Why Synapse Spark Pools?
Synapse Spark pools offer:
- Serverless experience - Auto-scale and auto-pause capabilities
- Unified workspace - Integration with SQL pools, pipelines, and Power BI
- Fast startup - Optimized cluster provisioning
- Built-in connectors - Native integration with Azure data services
- Multiple language support - Python, Scala, SQL, R, and .NET
Creating a Spark Pool
# Create Synapse workspace first
az synapse workspace create \
--name synapse-demo \
--resource-group rg-synapse \
--storage-account stsynapsedemo \
--file-system synapse \
--sql-admin-login sqladmin \
--sql-admin-login-password "YourPassword123!" \
--location eastus
# Create Spark pool
az synapse spark pool create \
--name sparkpool \
--workspace-name synapse-demo \
--resource-group rg-synapse \
--spark-version 3.1 \
--node-count 3 \
--node-size Medium \
--min-node-count 3 \
--max-node-count 10 \
--enable-auto-scale true \
--enable-auto-pause true \
--delay 15
Working with Data in Spark
Reading from Azure Data Lake
# Spark notebook in Synapse
# Read Parquet files from Data Lake
df = spark.read.parquet("abfss://raw@stsynapsedemo.dfs.core.windows.net/sales/")
# Read CSV with schema inference
df_csv = spark.read \
.option("header", "true") \
.option("inferSchema", "true") \
.csv("abfss://raw@stsynapsedemo.dfs.core.windows.net/customers/")

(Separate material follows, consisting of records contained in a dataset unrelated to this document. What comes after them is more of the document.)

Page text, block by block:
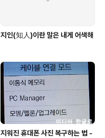
지인(知人)이란 말은 내게 어색해
지워진 휴대폰 사진 복구하는 법 -
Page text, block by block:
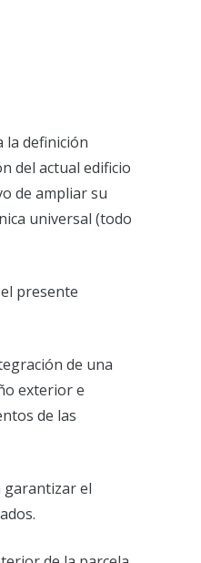
la definición
del actual edificio
de ampliar su
universal (todo
presente
de una
exterior e
de las
garantizar el
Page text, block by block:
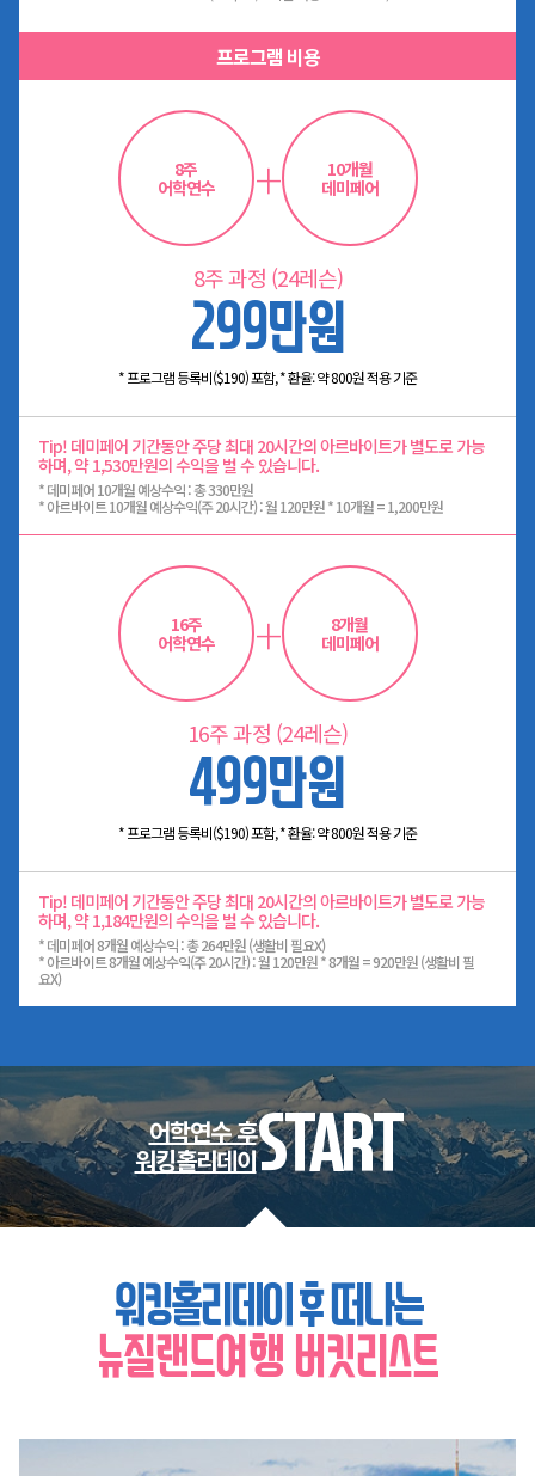
프로그램 비용
8주
어학연수
+
10개월
데미페어
8주 과정 (24레슨)
299만원
* 프로그램 등록비($190) 포함, * 환율: 약 800원 적용 기준
Tip! 데미페어 기간동안 주당 최대 20시간의 아르바이트가 별도로 가능
하며, 약 1,530만원의 수익을 벌 수 있습니다.
* 데미페어 10개월 예상수익 : 총 330만원
* 아르바이트 10개월 예상수익(주 20시간) : 월 120만원 * 10개월 = 1,200만원
16주
어학연수
+
8개월
데미페어
16주 과정 (24레슨)
499만원
* 프로그램 등록비($190) 포함, * 환율: 약 800원 적용 기준
Tip! 데미페어 기간동안 주당 최대 20시간의 아르바이트가 별도로 가능
하며, 약 1,184만원의 수익을 벌 수 있습니다.
* 데미페어 8개월 예상수익 : 총 264만원 (생활비 필요X)
* 아르바이트 8개월 예상수익(주 20시간) : 월 120만원 * 8개월 = 920만원 (생활비 필
요X)
어학연수 후
워킹홀리데이START
워킹홀리데이 후 떠나는
뉴질랜드여행 버킷리스트
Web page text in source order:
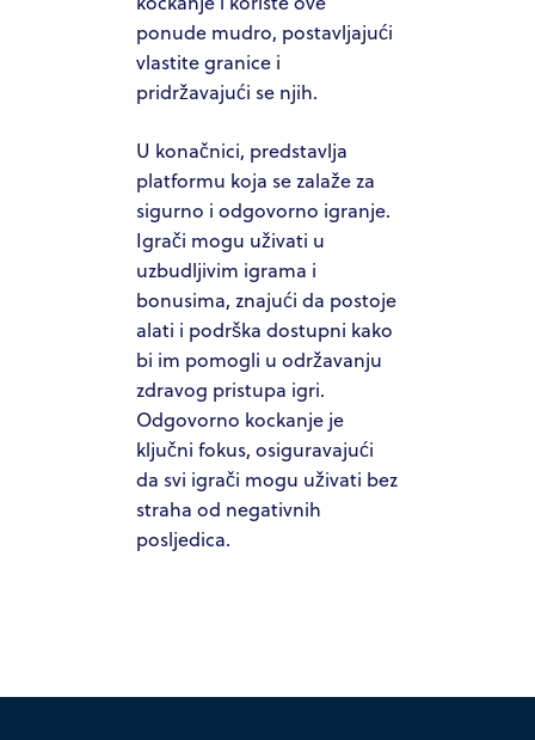
ponude mudro, postavljajući
vlastite granice i
pridržavajući se njih.
U konačnici, predstavlja
platformu koja se zalaže za
sigurno i odgovorno igranje.
Igrači mogu uživati u
uzbudljivim igrama i
bonusima, znajući da postoje
alati i podrška dostupni kako
bi im pomogli u održavanju
zdravog pristupa igri.
Odgovorno kockanje je
ključni fokus, osiguravajući
da svi igrači mogu uživati bez
straha od negativnih
posljedica.
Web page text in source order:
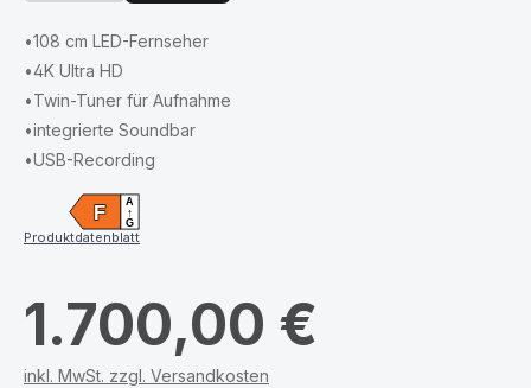
•108 cm LED-Fernseher
•4K Ultra HD
•Twin-Tuner für Aufnahme
•integrierte Soundbar
•USB-Recording
A
↑
G
F
Produktdatenblatt
1.700,00 €
inkl. MwSt. zzgl. Versandkosten

# Read JSON with explicit schema
from pyspark.sql.types import StructType, StructField, StringType, IntegerType, TimestampType
schema = StructType([
StructField("event_id", StringType(), True),
StructField("user_id", IntegerType(), True),
StructField("event_type", StringType(), True),
StructField("timestamp", TimestampType(), True),
StructField("properties", StringType(), True)
])
df_json = spark.read \
.schema(schema) \
.json("abfss://raw@stsynapsedemo.dfs.core.windows.net/events/")
# Display data
display(df.limit(10))
Integrating with SQL Pool
# Read from dedicated SQL pool
df_sql = spark.read \
.synapsesql("sqlpool.dbo.Products") \
.option("Constants.SERVER", "synapse-demo.sql.azuresynapse.net")
# Write to SQL pool
df_transformed.write \
.synapsesql(
"sqlpool.dbo.ProductsStaging",
Constants.INTERNAL,
Constants.APPEND
)
Reading from Cosmos DB
# Configure Cosmos DB connection
cosmosConfig = {
"spark.synapse.linkedService": "CosmosDbLinkedService",
"spark.cosmos.container": "orders",
"spark.cosmos.read.inferSchema.enabled": "true"
}
df_cosmos = spark.read \
.format("cosmos.olap") \
.options(**cosmosConfig) \
.load()
Data Transformation Patterns
Complex Aggregations
from pyspark.sql import functions as F
from pyspark.sql.window import Window
# Load sales data
sales_df = spark.read.parquet("abfss://curated@stsynapsedemo.dfs.core.windows.net/sales/")
# Define windows
customer_window = Window.partitionBy("customer_id").orderBy("order_date")
monthly_window = Window.partitionBy("customer_id", F.year("order_date"), F.month("order_date"))
# Calculate metrics
enriched_df = sales_df \
.withColumn("cumulative_spend", F.sum("total_amount").over(customer_window)) \
.withColumn("order_sequence", F.row_number().over(customer_window)) \
.withColumn("days_since_prev_order",
F.datediff("order_date", F.lag("order_date").over(customer_window))) \
.withColumn("monthly_order_count", F.count("*").over(monthly_window)) \
.withColumn("monthly_total", F.sum("total_amount").over(monthly_window))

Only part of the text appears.